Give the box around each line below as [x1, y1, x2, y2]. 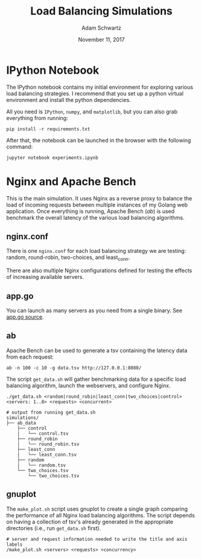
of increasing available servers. [6, 273, 85, 281]
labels [6, 541, 23, 548]
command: [6, 143, 33, 150]
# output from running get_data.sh [6, 409, 96, 415]
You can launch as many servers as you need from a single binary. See [6, 307, 183, 315]
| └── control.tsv [17, 430, 69, 436]
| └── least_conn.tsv [17, 452, 77, 458]
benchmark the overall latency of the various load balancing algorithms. [6, 214, 185, 221]
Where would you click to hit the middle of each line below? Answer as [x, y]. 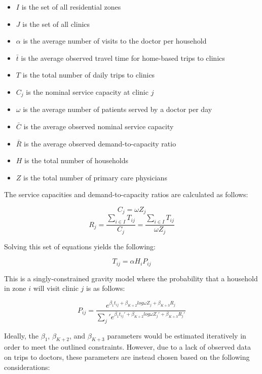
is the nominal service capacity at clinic [87, 91]
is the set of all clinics [56, 24]
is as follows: [105, 288]
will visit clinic [56, 288]
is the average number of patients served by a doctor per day [118, 109]
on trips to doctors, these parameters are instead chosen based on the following [127, 357]
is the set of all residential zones [71, 7]
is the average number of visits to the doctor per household [115, 41]
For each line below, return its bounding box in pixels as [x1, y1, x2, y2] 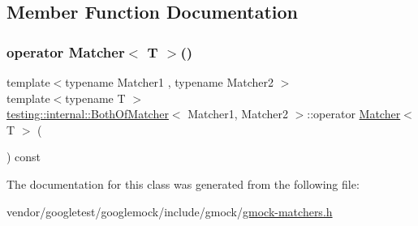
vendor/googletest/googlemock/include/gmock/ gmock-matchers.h [6, 203, 333, 220]
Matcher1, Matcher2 [187, 105, 288, 122]
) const [6, 148, 41, 165]
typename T [65, 89, 126, 106]
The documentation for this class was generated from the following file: [6, 175, 360, 192]
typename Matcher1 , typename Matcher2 [65, 74, 274, 90]
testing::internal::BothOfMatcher [6, 105, 169, 122]
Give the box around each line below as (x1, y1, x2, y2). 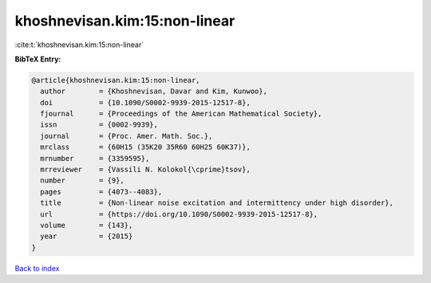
■ ■ ■ ■ ■ ■ ■
**EXERCISE**
All lines in the preceding records that hold the word "servers" need to be copied.

**EXERCISE OUTPUT**
of increasing available servers. [6, 273, 85, 281]
You can launch as many servers as you need from a single binary. See [6, 307, 183, 315]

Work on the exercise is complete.